“Shut up Sequoia!” is what ran through my head this morning. Why was she whining so bad? I couldn’t open my eyes, they were full of Elmer’s glue, and I just couldn’t shake myself awake. Still I heard the repeated whine, getting progressively louder. Then the realization hit me.
That noise was not my dog, it was the alarm. Awww crap. I stumble out of bed and shut it off. Drink the cold cup of black coffee I left sitting on the dresser, yum. Lay back down. Then Linnea’s watch alarm sounds, then the backup alarm on the clock, and I am awake.
It is now 7:08 am. I have been awake for an hour and a half and my eyes still feel sticky, like old pine sap. We are trying to get used to waking up early again. Trying to get our lazy brains revved up again.

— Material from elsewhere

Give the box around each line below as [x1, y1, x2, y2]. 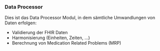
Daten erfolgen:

We interviewed yesterday with the new manager at my old gym, Boston Sports Clubs. I worked there before leaving for the World Race and I was hoping to just pick up where I left off (wouldn’t that be nice? But probably will be slow going at first).
I am not sure how work will go, but for now this seems like the right step. Linnea will also try her hand at personal training, after being together for 13 months, we are going to see how we do working together professionally.
So we start the next chapter of our lives.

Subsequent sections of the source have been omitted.